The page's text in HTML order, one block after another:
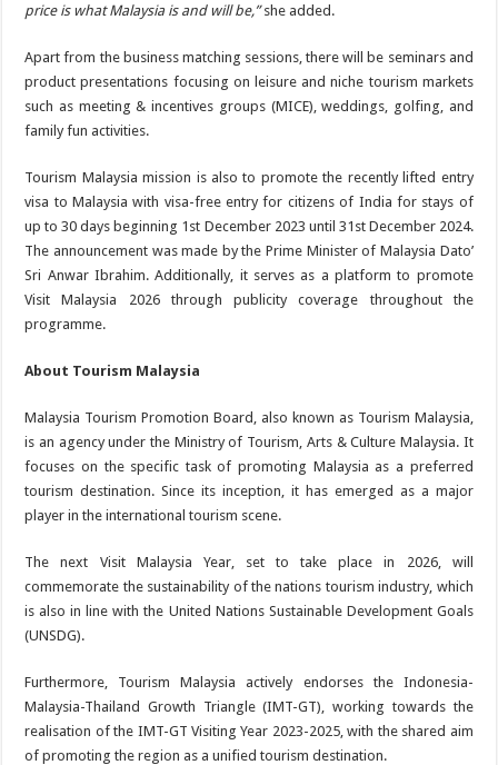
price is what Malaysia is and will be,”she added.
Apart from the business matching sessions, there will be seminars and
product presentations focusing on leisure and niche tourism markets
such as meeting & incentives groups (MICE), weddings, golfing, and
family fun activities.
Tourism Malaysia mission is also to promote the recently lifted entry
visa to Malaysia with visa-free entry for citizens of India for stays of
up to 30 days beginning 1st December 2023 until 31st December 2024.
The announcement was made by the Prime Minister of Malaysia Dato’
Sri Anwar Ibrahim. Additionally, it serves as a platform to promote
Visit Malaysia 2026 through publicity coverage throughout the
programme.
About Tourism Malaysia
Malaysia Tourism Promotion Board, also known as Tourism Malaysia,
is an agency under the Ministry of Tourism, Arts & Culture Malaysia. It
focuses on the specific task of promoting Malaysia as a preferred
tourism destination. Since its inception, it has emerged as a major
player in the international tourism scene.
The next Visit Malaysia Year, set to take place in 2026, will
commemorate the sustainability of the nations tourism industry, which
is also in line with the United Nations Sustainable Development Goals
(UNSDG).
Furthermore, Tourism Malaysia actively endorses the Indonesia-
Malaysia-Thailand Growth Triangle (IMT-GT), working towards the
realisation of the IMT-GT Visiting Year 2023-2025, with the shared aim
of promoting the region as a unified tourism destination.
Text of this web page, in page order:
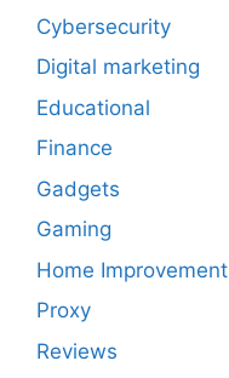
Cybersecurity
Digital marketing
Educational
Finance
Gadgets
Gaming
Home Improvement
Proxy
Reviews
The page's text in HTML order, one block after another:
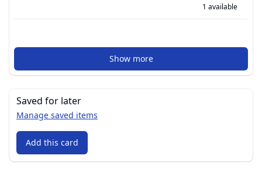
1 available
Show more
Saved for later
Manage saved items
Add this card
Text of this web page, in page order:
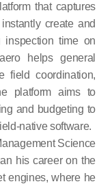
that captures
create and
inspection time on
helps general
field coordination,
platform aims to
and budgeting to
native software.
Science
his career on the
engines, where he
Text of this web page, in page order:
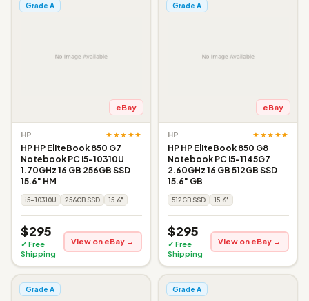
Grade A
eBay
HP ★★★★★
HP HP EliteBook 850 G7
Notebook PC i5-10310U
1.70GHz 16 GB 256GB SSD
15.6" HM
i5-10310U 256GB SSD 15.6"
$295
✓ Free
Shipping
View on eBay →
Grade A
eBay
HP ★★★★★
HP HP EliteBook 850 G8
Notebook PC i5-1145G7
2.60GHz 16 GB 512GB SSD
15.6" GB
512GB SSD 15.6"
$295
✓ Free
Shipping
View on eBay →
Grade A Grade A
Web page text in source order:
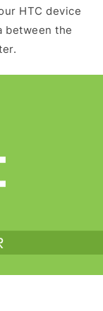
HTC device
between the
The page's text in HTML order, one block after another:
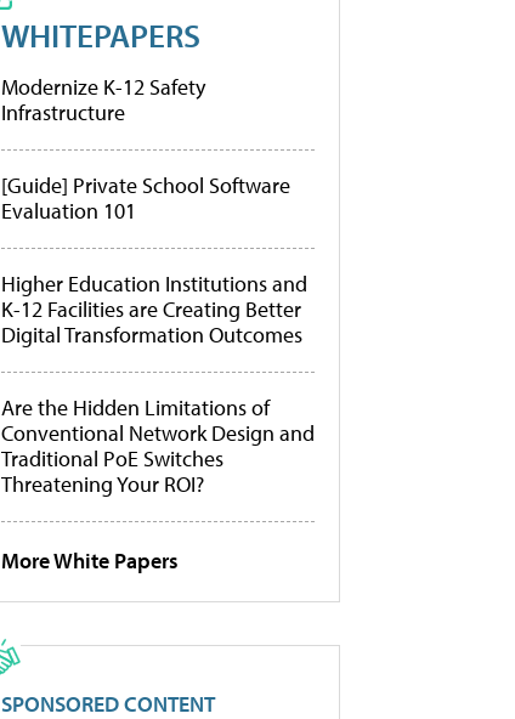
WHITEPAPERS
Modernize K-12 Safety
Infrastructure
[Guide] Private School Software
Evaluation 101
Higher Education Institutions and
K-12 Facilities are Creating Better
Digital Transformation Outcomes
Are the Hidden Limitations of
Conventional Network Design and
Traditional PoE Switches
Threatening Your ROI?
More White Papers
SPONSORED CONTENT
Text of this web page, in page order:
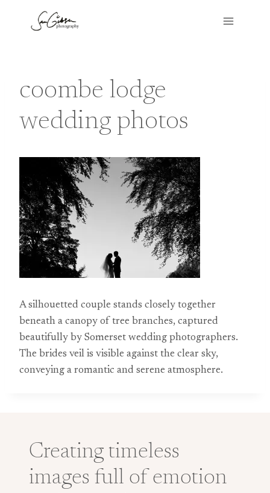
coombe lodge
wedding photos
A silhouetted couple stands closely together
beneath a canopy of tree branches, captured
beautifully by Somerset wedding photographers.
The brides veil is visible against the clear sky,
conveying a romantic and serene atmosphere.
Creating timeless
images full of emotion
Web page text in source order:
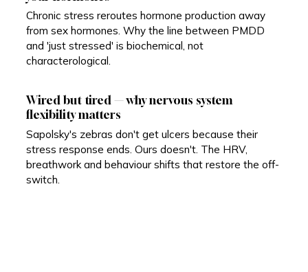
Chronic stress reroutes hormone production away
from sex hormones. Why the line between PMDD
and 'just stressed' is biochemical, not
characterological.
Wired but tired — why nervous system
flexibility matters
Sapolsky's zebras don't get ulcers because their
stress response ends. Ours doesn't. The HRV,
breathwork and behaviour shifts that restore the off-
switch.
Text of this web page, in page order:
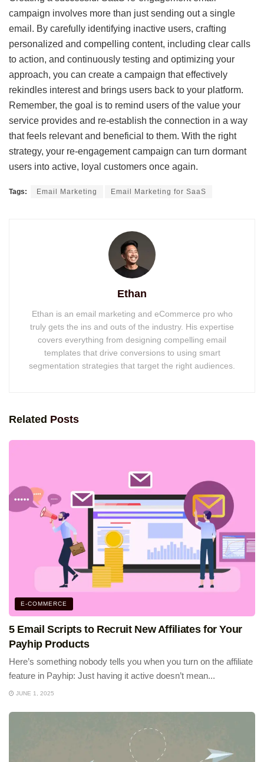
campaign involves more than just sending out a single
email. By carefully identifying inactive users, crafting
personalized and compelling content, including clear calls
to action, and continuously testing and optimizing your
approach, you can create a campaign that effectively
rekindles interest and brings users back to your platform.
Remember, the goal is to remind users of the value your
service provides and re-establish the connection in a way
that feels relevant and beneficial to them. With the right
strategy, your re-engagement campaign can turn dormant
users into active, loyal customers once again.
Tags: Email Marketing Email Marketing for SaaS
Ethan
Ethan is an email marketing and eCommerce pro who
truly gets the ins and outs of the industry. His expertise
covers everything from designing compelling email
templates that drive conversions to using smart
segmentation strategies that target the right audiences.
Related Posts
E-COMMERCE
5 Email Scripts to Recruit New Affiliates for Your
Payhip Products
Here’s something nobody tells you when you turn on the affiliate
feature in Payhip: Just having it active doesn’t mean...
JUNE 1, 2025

**Exercise description**
Whenever the word "users" occurs in a line above, copy that line.

**Solution below**
email. By carefully identifying inactive users, crafting
rekindles interest and brings users back to your platform.
Remember, the goal is to remind users of the value your
users into active, loyal customers once again.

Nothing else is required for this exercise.